Dataset items:
<<<<

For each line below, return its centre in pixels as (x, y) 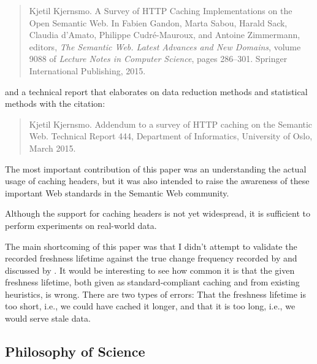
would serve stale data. (48, 318)
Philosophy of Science (75, 351)
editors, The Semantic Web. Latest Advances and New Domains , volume (165, 46)
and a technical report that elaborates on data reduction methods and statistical (156, 91)
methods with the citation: (55, 103)
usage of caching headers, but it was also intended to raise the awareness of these (157, 181)
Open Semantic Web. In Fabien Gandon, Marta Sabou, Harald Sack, (158, 22)
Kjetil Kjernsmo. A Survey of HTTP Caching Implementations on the (161, 10)
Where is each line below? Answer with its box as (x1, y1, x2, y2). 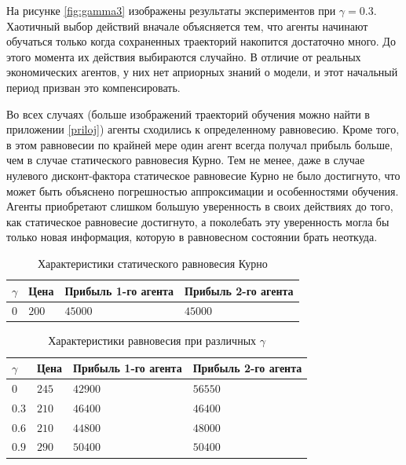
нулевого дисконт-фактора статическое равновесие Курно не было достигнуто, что (6, 167, 401, 183)
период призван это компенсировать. (6, 79, 181, 95)
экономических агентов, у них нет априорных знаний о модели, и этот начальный (6, 64, 398, 80)
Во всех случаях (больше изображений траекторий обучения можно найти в (6, 105, 370, 122)
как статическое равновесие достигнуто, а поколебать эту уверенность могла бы (6, 213, 390, 229)
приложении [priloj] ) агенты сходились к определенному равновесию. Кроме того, (6, 121, 400, 137)
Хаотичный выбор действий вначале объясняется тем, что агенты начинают (6, 17, 368, 34)
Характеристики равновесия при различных (48, 332, 257, 349)
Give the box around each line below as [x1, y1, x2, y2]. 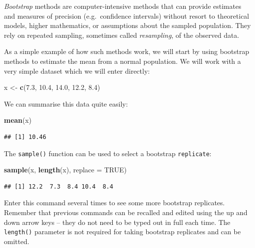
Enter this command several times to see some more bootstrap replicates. [4, 197, 225, 208]
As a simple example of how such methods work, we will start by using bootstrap [4, 46, 250, 56]
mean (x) [4, 115, 32, 125]
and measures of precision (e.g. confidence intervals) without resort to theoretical [4, 10, 249, 21]
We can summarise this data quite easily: [4, 98, 128, 109]
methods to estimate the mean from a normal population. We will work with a [4, 55, 241, 66]
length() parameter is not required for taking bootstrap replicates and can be [4, 226, 241, 237]
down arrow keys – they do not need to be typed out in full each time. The [4, 217, 230, 227]
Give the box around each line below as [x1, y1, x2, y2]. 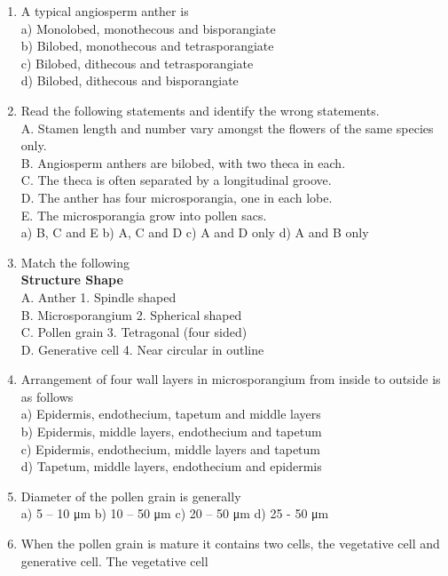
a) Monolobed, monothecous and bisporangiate [20, 19, 276, 37]
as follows [20, 387, 74, 405]
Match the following [20, 252, 130, 271]
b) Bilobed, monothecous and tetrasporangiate [20, 36, 274, 55]
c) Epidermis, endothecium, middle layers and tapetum [20, 439, 321, 458]
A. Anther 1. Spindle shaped [20, 287, 177, 306]
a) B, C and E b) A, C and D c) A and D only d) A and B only [20, 223, 369, 242]
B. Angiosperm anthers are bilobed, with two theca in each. [20, 153, 346, 172]
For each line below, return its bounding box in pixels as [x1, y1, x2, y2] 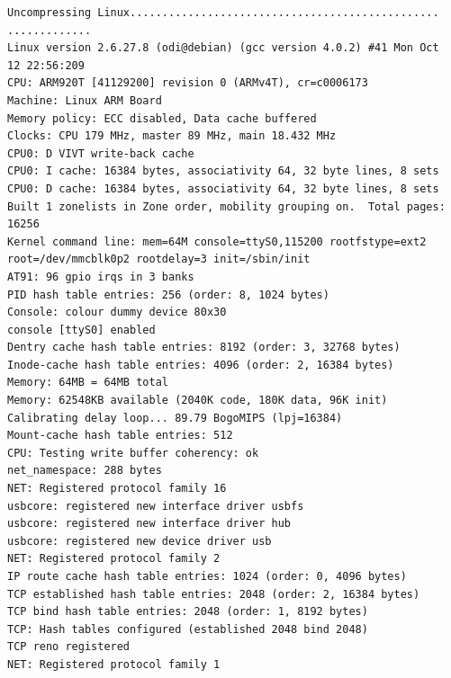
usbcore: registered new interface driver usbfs [7, 499, 304, 513]
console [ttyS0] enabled [7, 323, 156, 336]
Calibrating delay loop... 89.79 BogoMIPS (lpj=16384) [7, 411, 343, 424]
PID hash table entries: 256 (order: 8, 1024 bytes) [7, 288, 329, 301]
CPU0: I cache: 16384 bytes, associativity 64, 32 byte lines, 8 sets [7, 165, 439, 178]
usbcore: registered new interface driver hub [7, 517, 291, 531]
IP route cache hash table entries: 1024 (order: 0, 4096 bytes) [7, 570, 407, 583]
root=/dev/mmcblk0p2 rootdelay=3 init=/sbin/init [7, 253, 311, 266]
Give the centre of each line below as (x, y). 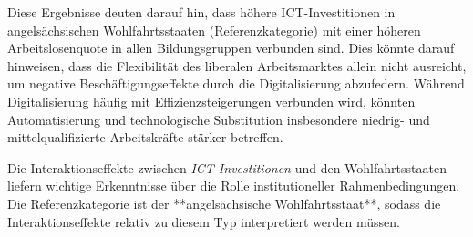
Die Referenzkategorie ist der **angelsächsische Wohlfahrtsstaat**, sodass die (224, 203)
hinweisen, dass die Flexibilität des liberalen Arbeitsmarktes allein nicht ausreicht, (237, 65)
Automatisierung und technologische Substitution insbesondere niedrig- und (219, 119)
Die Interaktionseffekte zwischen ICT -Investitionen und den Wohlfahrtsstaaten (227, 167)
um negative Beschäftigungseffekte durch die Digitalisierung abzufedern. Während (236, 83)
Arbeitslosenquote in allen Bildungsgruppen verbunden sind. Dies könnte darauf (231, 48)
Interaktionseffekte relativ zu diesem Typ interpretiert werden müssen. (204, 221)
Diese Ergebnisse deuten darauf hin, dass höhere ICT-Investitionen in (201, 12)
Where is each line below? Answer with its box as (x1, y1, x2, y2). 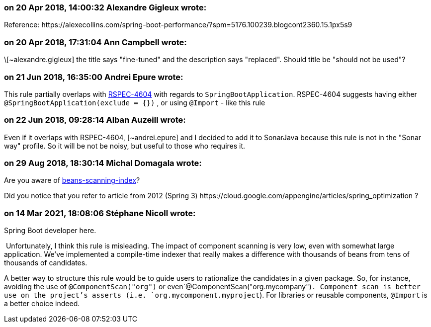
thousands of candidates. (4, 258, 87, 267)
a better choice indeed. (4, 299, 80, 308)
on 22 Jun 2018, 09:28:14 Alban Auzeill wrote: (4, 115, 186, 125)
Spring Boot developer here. (4, 226, 96, 235)
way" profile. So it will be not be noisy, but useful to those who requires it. (4, 141, 246, 150)
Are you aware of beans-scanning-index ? (4, 176, 140, 185)
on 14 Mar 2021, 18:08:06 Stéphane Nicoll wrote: (4, 208, 196, 218)
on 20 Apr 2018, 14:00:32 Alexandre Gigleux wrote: (4, 2, 207, 12)
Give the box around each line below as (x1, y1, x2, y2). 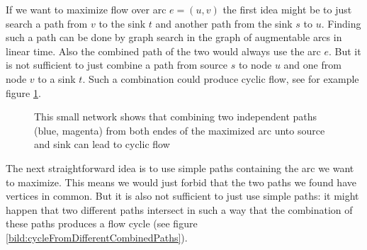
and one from (283, 57, 341, 72)
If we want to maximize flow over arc (6, 2, 166, 16)
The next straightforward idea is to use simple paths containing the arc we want (6, 160, 354, 175)
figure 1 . (6, 85, 41, 100)
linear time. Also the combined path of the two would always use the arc (6, 43, 321, 58)
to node (238, 57, 272, 72)
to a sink (38, 71, 76, 86)
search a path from (6, 16, 88, 30)
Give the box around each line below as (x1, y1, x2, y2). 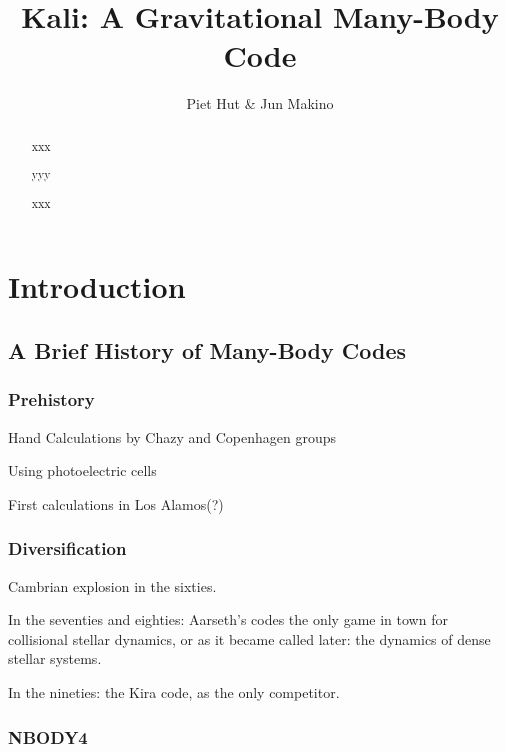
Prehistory (8, 387, 95, 412)
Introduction (8, 266, 186, 307)
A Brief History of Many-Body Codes (8, 335, 406, 366)
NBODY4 (8, 724, 88, 749)
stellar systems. (8, 648, 102, 669)
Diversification (8, 536, 127, 561)
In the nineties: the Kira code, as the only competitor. (8, 682, 340, 703)
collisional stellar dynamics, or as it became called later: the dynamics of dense (8, 628, 491, 649)
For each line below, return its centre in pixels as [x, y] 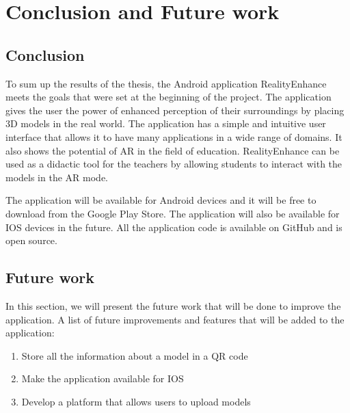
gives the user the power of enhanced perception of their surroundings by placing [175, 110]
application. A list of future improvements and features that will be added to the [175, 319]
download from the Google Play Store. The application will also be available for [173, 213]
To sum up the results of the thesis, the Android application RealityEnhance [166, 83]
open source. [31, 240]
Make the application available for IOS [103, 378]
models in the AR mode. [57, 177]
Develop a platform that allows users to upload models [136, 401]
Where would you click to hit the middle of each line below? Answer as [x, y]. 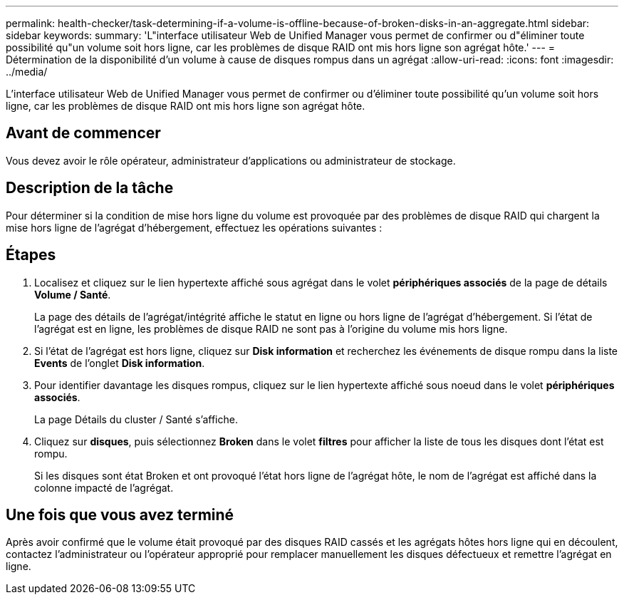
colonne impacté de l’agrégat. [104, 487]
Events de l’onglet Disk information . [120, 363]
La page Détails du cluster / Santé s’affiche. [136, 419]
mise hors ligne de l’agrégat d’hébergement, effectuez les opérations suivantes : [194, 227]
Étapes [31, 255]
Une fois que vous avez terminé [120, 514]
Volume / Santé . [73, 294]
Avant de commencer [83, 133]
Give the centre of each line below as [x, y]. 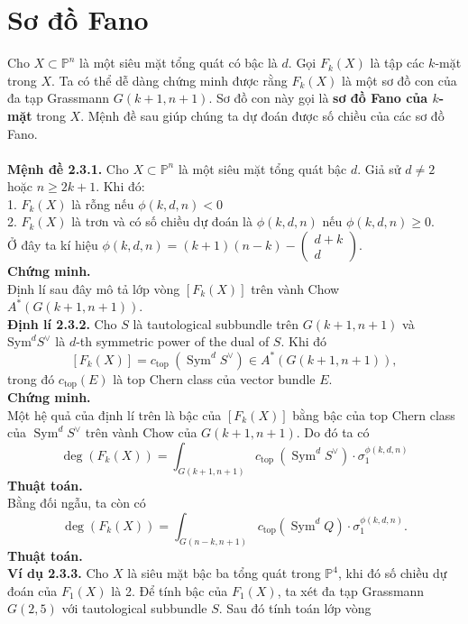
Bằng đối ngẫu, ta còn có [77, 503]
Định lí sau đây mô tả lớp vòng [94, 288]
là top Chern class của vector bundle [214, 378]
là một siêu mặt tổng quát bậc [262, 168]
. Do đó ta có [333, 432]
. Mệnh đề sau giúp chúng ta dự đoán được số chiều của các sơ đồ [262, 115]
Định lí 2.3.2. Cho [62, 323]
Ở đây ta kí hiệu [53, 245]
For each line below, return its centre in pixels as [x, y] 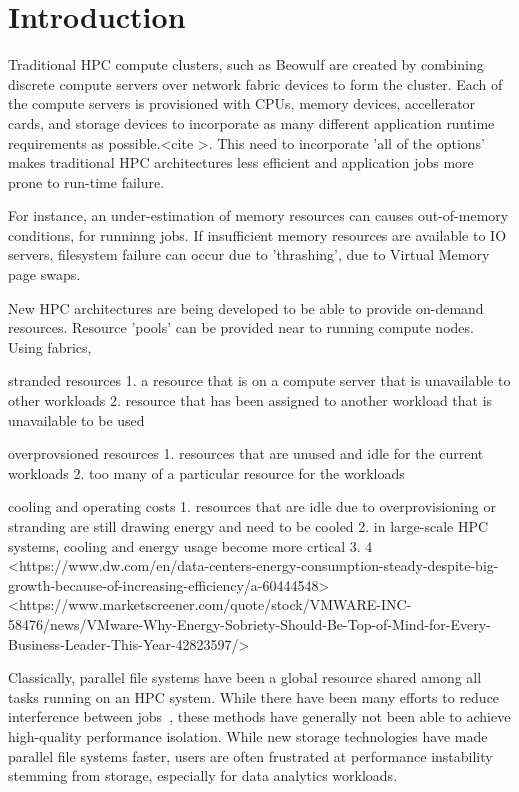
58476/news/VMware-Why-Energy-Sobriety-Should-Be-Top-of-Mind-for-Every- [249, 623]
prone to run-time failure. [86, 181]
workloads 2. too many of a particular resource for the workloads [206, 472]
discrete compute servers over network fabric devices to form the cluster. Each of [255, 83]
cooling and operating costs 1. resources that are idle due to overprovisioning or [252, 506]
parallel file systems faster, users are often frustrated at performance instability [250, 755]
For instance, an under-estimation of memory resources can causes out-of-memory [258, 215]
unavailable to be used [76, 419]
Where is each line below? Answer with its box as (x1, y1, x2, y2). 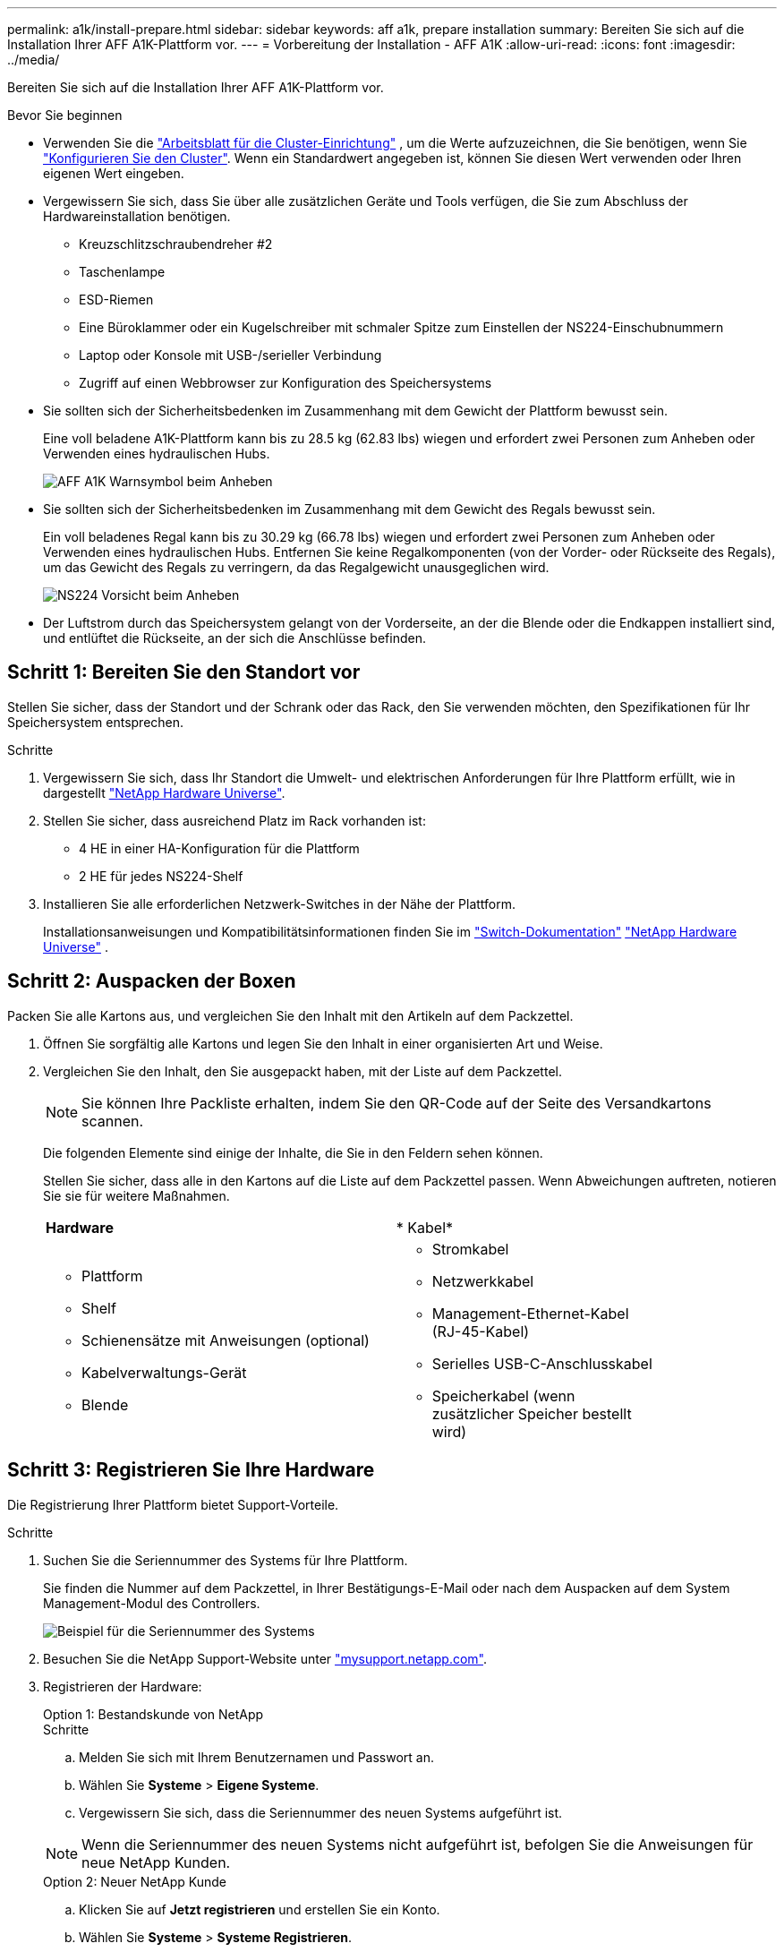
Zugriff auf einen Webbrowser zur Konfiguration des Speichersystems (79, 375, 492, 390)
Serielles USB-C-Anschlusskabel (431, 1354, 652, 1373)
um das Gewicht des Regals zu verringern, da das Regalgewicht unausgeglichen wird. (43, 560, 550, 575)
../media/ (7, 52, 60, 67)
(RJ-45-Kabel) (431, 1322, 530, 1340)
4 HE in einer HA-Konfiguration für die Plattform (79, 840, 360, 856)
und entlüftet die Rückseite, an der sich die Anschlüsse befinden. (43, 630, 426, 646)
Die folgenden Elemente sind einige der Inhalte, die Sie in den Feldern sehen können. (43, 1144, 543, 1160)
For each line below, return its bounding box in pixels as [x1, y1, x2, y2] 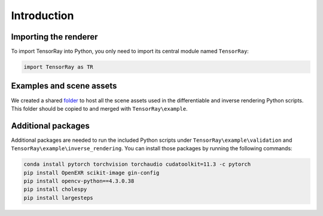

>>>>

**WHAT TO WORK ON**
No pictures should appear; only the lines from the first line of the records through the line with "editors, The Semantic", both included, are to be restated word for word.

**ANSWER**
For each line below, return its centre in pixels as (x, y) 
would serve stale data. (48, 318)
Philosophy of Science (75, 351)
editors, The Semantic Web. Latest Advances and New Domains , volume (165, 46)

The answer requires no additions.